In September 2016 a comprehensive nationwide prison survey is expected to begin in Guyana in September with the aim of designing rehabilitation and social reintegration services for prison inmates. The survey was funded by the Inter-American Development Bank to the value of US$2.3 million through the Citizen Security Strengthening Programme (CSSP), with the aim being to capture information on the experiences of inmates’ lives prior to incarceration, during imprisonment, and those who are repeat offenders. The appraisal part of the third component of the CSSP’s five-year programme, reaffirmed the findings of previous studies.

In October 2017, the United Nations’ Working Group of Experts on People of African Descent advised Guyana that the Lusignan Prison should be closed down without delay.  According to the US Bureau of Democracy, Human Rights and Labor in its 2018 Country Report on Human Rights Practices for Guyana, “Prison and jail conditions, particularly in police holding cells, were reportedly harsh and potentially life threatening due to overcrowding, physical abuse, and inadequate sanitary conditions.

After a riot and fire at the Camp Street Prison on Thursday, March 3, 2016, by prisoners protesting living conditions, 17 prisoners died.

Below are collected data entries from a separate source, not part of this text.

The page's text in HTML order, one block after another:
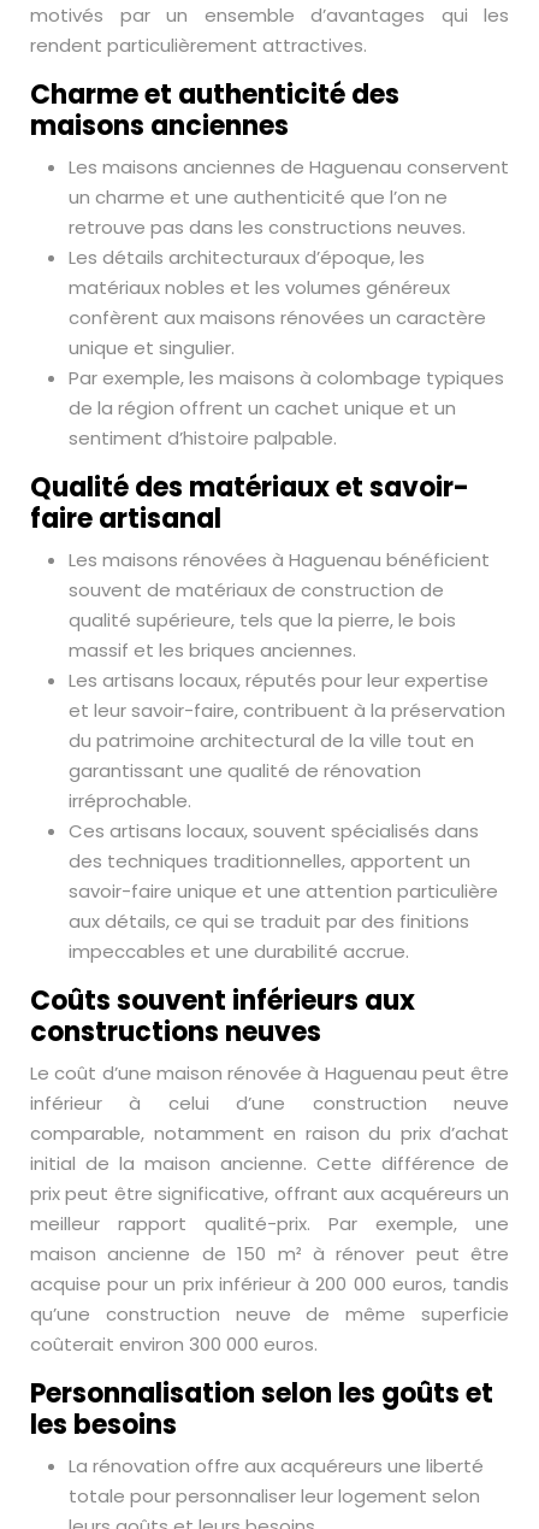
motivés par un ensemble d’avantages qui les
rendent particulièrement attractives.
Charme et authenticité des
maisons anciennes
Les maisons anciennes de Haguenau conservent
un charme et une authenticité que l’on ne
retrouve pas dans les constructions neuves.
Les détails architecturaux d’époque, les
matériaux nobles et les volumes généreux
confèrent aux maisons rénovées un caractère
unique et singulier.
Par exemple, les maisons à colombage typiques
de la région offrent un cachet unique et un
sentiment d’histoire palpable.
Qualité des matériaux et savoir-
faire artisanal
Les maisons rénovées à Haguenau bénéficient
souvent de matériaux de construction de
qualité supérieure, tels que la pierre, le bois
massif et les briques anciennes.
Les artisans locaux, réputés pour leur expertise
et leur savoir-faire, contribuent à la préservation
du patrimoine architectural de la ville tout en
garantissant une qualité de rénovation
irréprochable.
Ces artisans locaux, souvent spécialisés dans
des techniques traditionnelles, apportent un
savoir-faire unique et une attention particulière
aux détails, ce qui se traduit par des finitions
impeccables et une durabilité accrue.
Coûts souvent inférieurs aux
constructions neuves
Le coût d’une maison rénovée à Haguenau peut être
inférieur à celui d’une construction neuve
comparable, notamment en raison du prix d’achat
initial de la maison ancienne. Cette différence de
prix peut être significative, offrant aux acquéreurs un
meilleur rapport qualité-prix. Par exemple, une
maison ancienne de 150 m² à rénover peut être
acquise pour un prix inférieur à 200 000 euros, tandis
qu’une construction neuve de même superficie
coûterait environ 300 000 euros.
Personnalisation selon les goûts et
les besoins
La rénovation offre aux acquéreurs une liberté
totale pour personnaliser leur logement selon

The current Minister of Public Works Hon. Juan Edghill has stated that in keeping with effective prison reform, and in the security plans for the country, $2B have been earmarked for construction, rehabilitation and upgrading of prisons and covered in Budget 2020. According to the Minister this area has been neglected by the previous administration.

So many Commissions, so many recommendations, so little consideration, so few implementations!

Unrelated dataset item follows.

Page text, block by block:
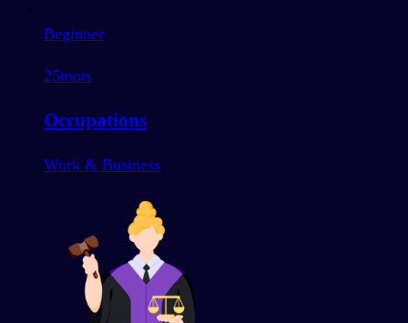
Beginner
25mots
Occupations
Work & Business

For far too long effective leadership has been a No Go and the inmates have clearly been running the show. Contrary to held belief, effective administration of a prison system calls for the possession and retention of high degrees of certain professional skills which are woefully lacking in the present prison system.

No necessity exists for blame gaming, as it is clear that the real fragility lies in the lacuna or interregnum between the pursuance of commission of inquiries and the implementation of the attendant recommendations. Without following the multiplicity of recommendations of previous commissions, it would be sheer futility top convene new ones that would only be restating already known and heard truths.

Now that the government does not the money lack, then there should be no turning back. Let the prisons be as secure as can be thereby guaranteeing the public safety.